PDNP reserves are valued at a discount to PDP because they require additional capital (completion costs, workover costs) and carry some execution risk (the well might not perform as expected when completed or returned to production). In A&D transactions, PDNP reserves typically trade at $10-18 per BOE, roughly 50-75% of PDP value depending on the nature of the non-producing classification. In reserve-based lending, PDNP advance rates are typically 40-60% of PV-10, reflecting the additional capital and timing risk.
PUD: The Development Option
Proved Undeveloped (PUD) reserves are the most uncertain category within proved reserves. PUD reserves require a new well to be drilled (and completed and connected to infrastructure) before production can begin. The well location must be directly offsetting existing proved developed wells in the same reservoir, providing geological confidence that drilling will find commercial hydrocarbons, but the well itself has not yet been drilled.
PUD reserves are essentially a development option: the company has the right (and, under the SEC five-year rule, the obligation) to drill these locations and convert them to PDP through development spending. The value of PUD reserves depends on:
- Well economics: The expected drilling and completion cost, the projected initial production rate, the type-curve decline profile, and the commodity price assumption together determine the IRR and NPV of each PUD location
- Capital requirements: Unlike PDP (no additional capital needed) or PDNP (modest additional capital), PUD reserves require the full D&C cost ($6-9 million per horizontal Permian well) before any production is generated
- Execution risk: Even with geological confidence, individual wells can underperform (lower IP rates, faster decline, mechanical issues), and the timing of development depends on the company's capital allocation decisions
In reserve-based lending, PUD reserves receive the lowest advance rates (20-40% of PV-10), and many banks cap the total PDNP and PUD contribution to the borrowing base at 25-35% of the total, ensuring that the loan is primarily supported by PDP cash flows.

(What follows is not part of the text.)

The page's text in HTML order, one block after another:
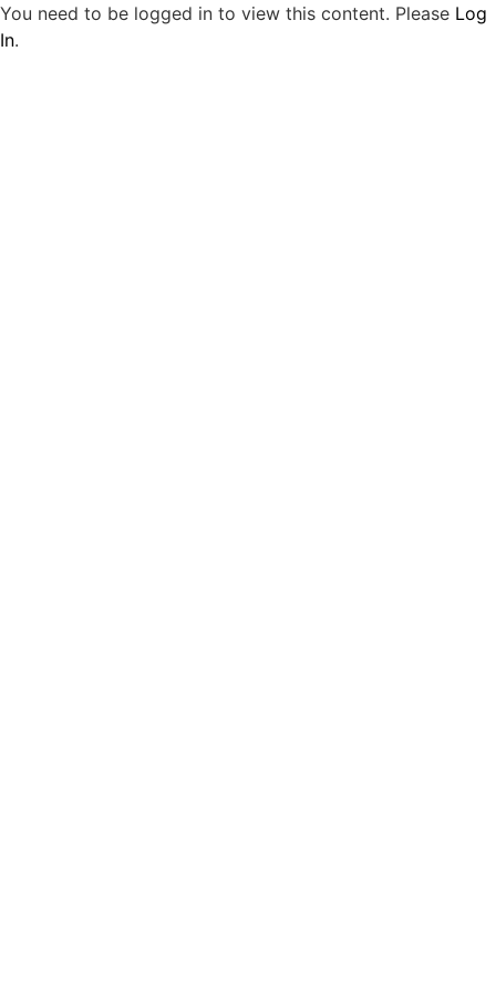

The Reserve Mix in Valuation
The split between PDP, PDNP, and PUD matters significantly for how an E&P company is valued.
| Reserve Category | Value per BOE (relative) | Advance Rate (RBL) | Key Risk |
|---|---|---|---|
| PDP | 100% (benchmark) | 60-70% of PV-10 | Decline rate, commodity price |
| PDNP | 50-75% of PDP | 40-60% of PV-10 | Completion cost, timing |
| PUD | 30-50% of PDP | 20-40% of PV-10 | D&C cost, execution, timing |
A company with 70% PDP reserves has a higher-quality, more valuable reserve base (per total BOE) than one with 40% PDP, even if total proved reserves are identical. The PDP-heavy company generates more near-term cash flow, has a higher borrowing base per BOE, and commands a premium EV/proved BOE multiple because a larger share of its reserves requires no additional investment.
Conversely, a company with a high PUD percentage has significant development upside but also higher capital requirements and more execution risk. Energy PE firms often target companies with high PUD inventories because the conversion of PUD to PDP through successful drilling creates significant value. The PE firm provides the capital to fund the development drilling, and if well results are strong, the reserve base converts from low-value PUD to high-value PDP, generating substantial returns.
The PDP/PDNP/PUD hierarchy is one of the most fundamental frameworks in upstream analysis. It drives how assets are valued, how loans are sized, and how acquisition premiums are justified. Every energy banking engagement that touches upstream assets requires the banker to disaggregate reserves by category and apply the appropriate valuation methodology to each tier.